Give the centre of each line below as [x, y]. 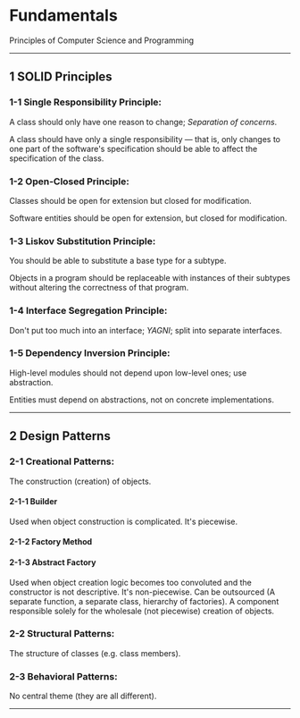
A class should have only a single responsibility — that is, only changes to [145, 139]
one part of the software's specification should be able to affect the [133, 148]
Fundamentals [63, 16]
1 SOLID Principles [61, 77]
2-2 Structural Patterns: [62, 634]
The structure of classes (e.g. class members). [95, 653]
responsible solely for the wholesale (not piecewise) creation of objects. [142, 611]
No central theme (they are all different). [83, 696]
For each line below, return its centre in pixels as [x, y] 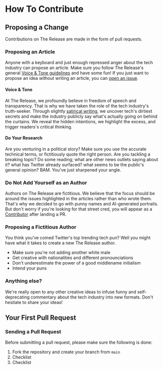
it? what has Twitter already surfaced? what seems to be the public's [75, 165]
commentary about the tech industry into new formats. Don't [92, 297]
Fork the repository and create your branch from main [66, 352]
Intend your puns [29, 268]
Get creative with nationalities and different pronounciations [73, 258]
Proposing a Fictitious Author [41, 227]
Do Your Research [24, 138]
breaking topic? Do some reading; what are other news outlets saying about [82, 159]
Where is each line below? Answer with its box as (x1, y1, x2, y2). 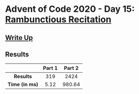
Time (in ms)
####################
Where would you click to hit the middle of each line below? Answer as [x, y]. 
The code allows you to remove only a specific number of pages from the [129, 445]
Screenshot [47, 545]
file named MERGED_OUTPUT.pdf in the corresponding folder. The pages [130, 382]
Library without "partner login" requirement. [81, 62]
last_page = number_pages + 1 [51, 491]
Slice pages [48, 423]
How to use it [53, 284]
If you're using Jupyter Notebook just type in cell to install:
####################
▸ Exercise details
Leaving pictures out, output the lines of the data above from the one with "Give the centre" through the one with "Fork the repository", word for word.

▸ Your response
Give the centre of each line below as [x, y]. 
A class should have only a single responsibility — that is, only changes to [145, 139]
one part of the software's specification should be able to affect the [133, 148]
Fundamentals [63, 16]
1 SOLID Principles [61, 77]
2-2 Structural Patterns: [62, 634]
The structure of classes (e.g. class members). [95, 653]
responsible solely for the wholesale (not piecewise) creation of objects. [142, 611]
No central theme (they are all different). [83, 696]
For each line below, return its centre in pixels as [x, y] 
it? what has Twitter already surfaced? what seems to be the public's [75, 165]
commentary about the tech industry into new formats. Don't [92, 297]
Fork the repository and create your branch from main [66, 352]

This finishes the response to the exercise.